The answer is the full listing below, copied exactly, with its pictures omitted.
===== EXTRACTED DATA
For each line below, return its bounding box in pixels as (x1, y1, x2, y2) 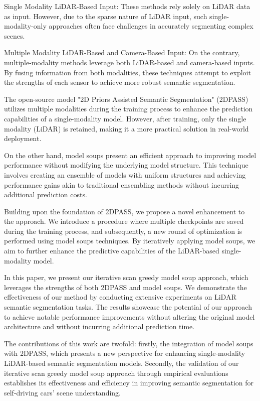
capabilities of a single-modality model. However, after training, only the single (4, 113, 246, 123)
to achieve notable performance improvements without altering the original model (4, 311, 255, 322)
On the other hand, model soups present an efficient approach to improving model (4, 150, 256, 160)
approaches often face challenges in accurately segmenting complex (49, 21, 253, 31)
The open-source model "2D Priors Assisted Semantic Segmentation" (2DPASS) (4, 93, 248, 104)
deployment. (4, 133, 42, 144)
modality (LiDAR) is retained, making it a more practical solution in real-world (4, 123, 249, 133)
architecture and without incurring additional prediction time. (4, 321, 195, 332)
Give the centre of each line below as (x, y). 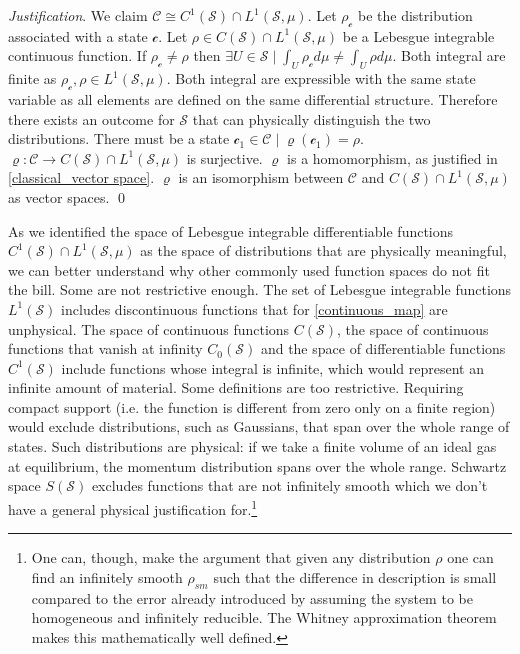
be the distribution (415, 15)
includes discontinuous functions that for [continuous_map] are (254, 308)
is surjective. (224, 157)
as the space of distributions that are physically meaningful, (323, 250)
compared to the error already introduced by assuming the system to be (252, 597)
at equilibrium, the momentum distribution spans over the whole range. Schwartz (257, 465)
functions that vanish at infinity (105, 348)
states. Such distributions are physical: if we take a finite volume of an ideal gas (252, 446)
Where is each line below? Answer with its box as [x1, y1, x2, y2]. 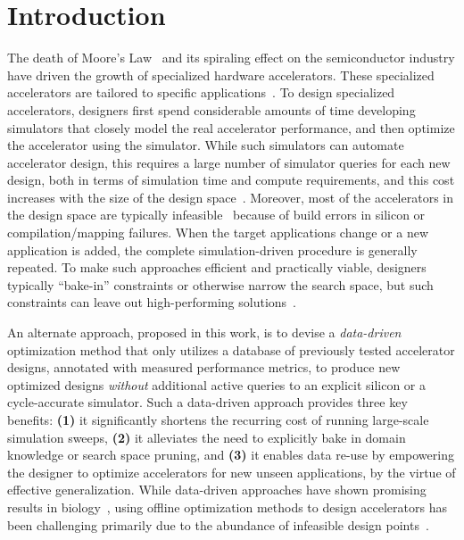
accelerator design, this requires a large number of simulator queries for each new [7, 153, 451, 171]
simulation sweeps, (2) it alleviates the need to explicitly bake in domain [7, 428, 406, 446]
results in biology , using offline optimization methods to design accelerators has [7, 497, 447, 516]
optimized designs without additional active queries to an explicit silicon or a [7, 375, 427, 394]
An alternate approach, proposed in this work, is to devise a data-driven [7, 323, 402, 342]
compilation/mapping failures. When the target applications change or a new [7, 223, 429, 242]
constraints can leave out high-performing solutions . [7, 293, 297, 312]
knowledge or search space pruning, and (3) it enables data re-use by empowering [7, 445, 454, 464]
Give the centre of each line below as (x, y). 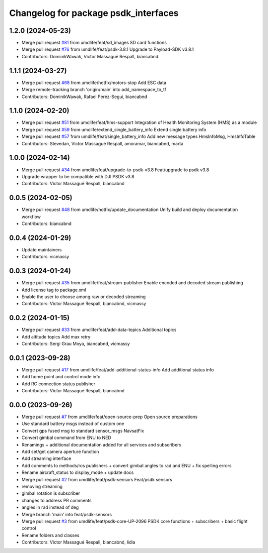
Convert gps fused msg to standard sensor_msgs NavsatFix (83, 431)
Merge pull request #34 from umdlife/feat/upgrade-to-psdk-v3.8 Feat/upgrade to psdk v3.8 (115, 170)
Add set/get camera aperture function (60, 451)
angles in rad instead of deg (50, 507)
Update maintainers (42, 249)
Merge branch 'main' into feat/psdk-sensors (67, 514)
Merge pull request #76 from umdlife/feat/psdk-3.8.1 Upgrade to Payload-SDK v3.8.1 (108, 49)
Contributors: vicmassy (45, 257)
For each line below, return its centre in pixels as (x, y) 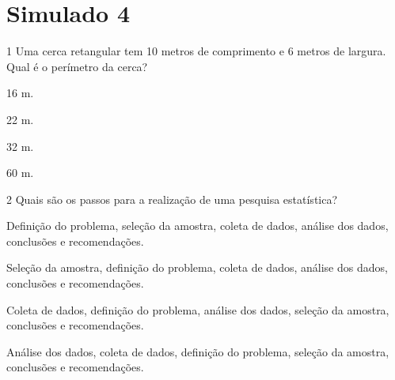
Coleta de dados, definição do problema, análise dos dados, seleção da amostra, (198, 309)
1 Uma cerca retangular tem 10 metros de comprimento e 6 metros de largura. (196, 51)
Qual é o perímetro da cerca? (77, 66)
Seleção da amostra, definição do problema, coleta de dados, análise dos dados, (197, 267)
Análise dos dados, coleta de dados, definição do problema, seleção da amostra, (198, 351)
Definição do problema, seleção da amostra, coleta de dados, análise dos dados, (197, 226)
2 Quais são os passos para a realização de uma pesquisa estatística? (172, 199)
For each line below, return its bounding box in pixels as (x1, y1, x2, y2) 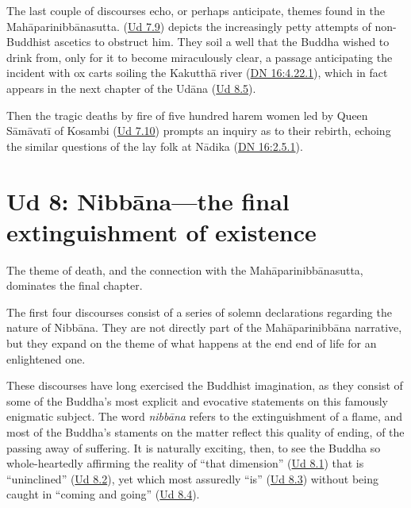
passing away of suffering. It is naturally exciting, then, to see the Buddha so (6, 439, 381, 456)
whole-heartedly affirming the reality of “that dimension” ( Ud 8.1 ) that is (6, 455, 364, 471)
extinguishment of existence (6, 215, 317, 248)
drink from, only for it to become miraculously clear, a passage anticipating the (6, 48, 393, 65)
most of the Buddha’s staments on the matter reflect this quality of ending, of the (6, 424, 405, 440)
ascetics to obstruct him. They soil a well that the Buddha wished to (54, 33, 390, 50)
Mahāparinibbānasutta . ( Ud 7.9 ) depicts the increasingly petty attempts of (6, 17, 371, 34)
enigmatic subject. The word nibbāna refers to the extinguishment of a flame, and (6, 408, 403, 425)
==========
-- TASK ANSWER --
For each line below, return its bounding box in pixels as (x1, y1, x2, y2) 
capabilities of a single-modality model. However, after training, only the single (4, 113, 246, 123)
to achieve notable performance improvements without altering the original model (4, 311, 255, 322)
On the other hand, model soups present an efficient approach to improving model (4, 150, 256, 160)
approaches often face challenges in accurately segmenting complex (49, 21, 253, 31)
The open-source model "2D Priors Assisted Semantic Segmentation" (2DPASS) (4, 93, 248, 104)
deployment. (4, 133, 42, 144)
modality (LiDAR) is retained, making it a more practical solution in real-world (4, 123, 249, 133)
architecture and without incurring additional prediction time. (4, 321, 195, 332)
Give the centre of each line below as (x, y). 
be the distribution (415, 15)
includes discontinuous functions that for [continuous_map] are (254, 308)
is surjective. (224, 157)
as the space of distributions that are physically meaningful, (323, 250)
compared to the error already introduced by assuming the system to be (252, 597)
at equilibrium, the momentum distribution spans over the whole range. Schwartz (257, 465)
functions that vanish at infinity (105, 348)
states. Such distributions are physical: if we take a finite volume of an ideal gas (252, 446)
Where is each line below? Answer with its box as [x1, y1, x2, y2]. 
accelerator design, this requires a large number of simulator queries for each new [7, 153, 451, 171]
simulation sweeps, (2) it alleviates the need to explicitly bake in domain [7, 428, 406, 446]
results in biology , using offline optimization methods to design accelerators has [7, 497, 447, 516]
optimized designs without additional active queries to an explicit silicon or a [7, 375, 427, 394]
An alternate approach, proposed in this work, is to devise a data-driven [7, 323, 402, 342]
compilation/mapping failures. When the target applications change or a new [7, 223, 429, 242]
constraints can leave out high-performing solutions . [7, 293, 297, 312]
knowledge or search space pruning, and (3) it enables data re-use by empowering [7, 445, 454, 464]
Give the centre of each line below as (x, y). 
Convert gps fused msg to standard sensor_msgs NavsatFix (83, 431)
Merge pull request #34 from umdlife/feat/upgrade-to-psdk-v3.8 Feat/upgrade to psdk v3.8 (115, 170)
Add set/get camera aperture function (60, 451)
angles in rad instead of deg (50, 507)
Update maintainers (42, 249)
Merge branch 'main' into feat/psdk-sensors (67, 514)
Merge pull request #76 from umdlife/feat/psdk-3.8.1 Upgrade to Payload-SDK v3.8.1 (108, 49)
Contributors: vicmassy (45, 257)
For each line below, return its centre in pixels as (x, y) 
Coleta de dados, definição do problema, análise dos dados, seleção da amostra, (198, 309)
1 Uma cerca retangular tem 10 metros de comprimento e 6 metros de largura. (196, 51)
Qual é o perímetro da cerca? (77, 66)
Seleção da amostra, definição do problema, coleta de dados, análise dos dados, (197, 267)
Análise dos dados, coleta de dados, definição do problema, seleção da amostra, (198, 351)
Definição do problema, seleção da amostra, coleta de dados, análise dos dados, (197, 226)
2 Quais são os passos para a realização de uma pesquisa estatística? (172, 199)
For each line below, return its bounding box in pixels as (x1, y1, x2, y2) 
passing away of suffering. It is naturally exciting, then, to see the Buddha so (6, 439, 381, 456)
whole-heartedly affirming the reality of “that dimension” ( Ud 8.1 ) that is (6, 455, 364, 471)
extinguishment of existence (6, 215, 317, 248)
drink from, only for it to become miraculously clear, a passage anticipating the (6, 48, 393, 65)
most of the Buddha’s staments on the matter reflect this quality of ending, of the (6, 424, 405, 440)
ascetics to obstruct him. They soil a well that the Buddha wished to (54, 33, 390, 50)
Mahāparinibbānasutta . ( Ud 7.9 ) depicts the increasingly petty attempts of (6, 17, 371, 34)
enigmatic subject. The word nibbāna refers to the extinguishment of a flame, and (6, 408, 403, 425)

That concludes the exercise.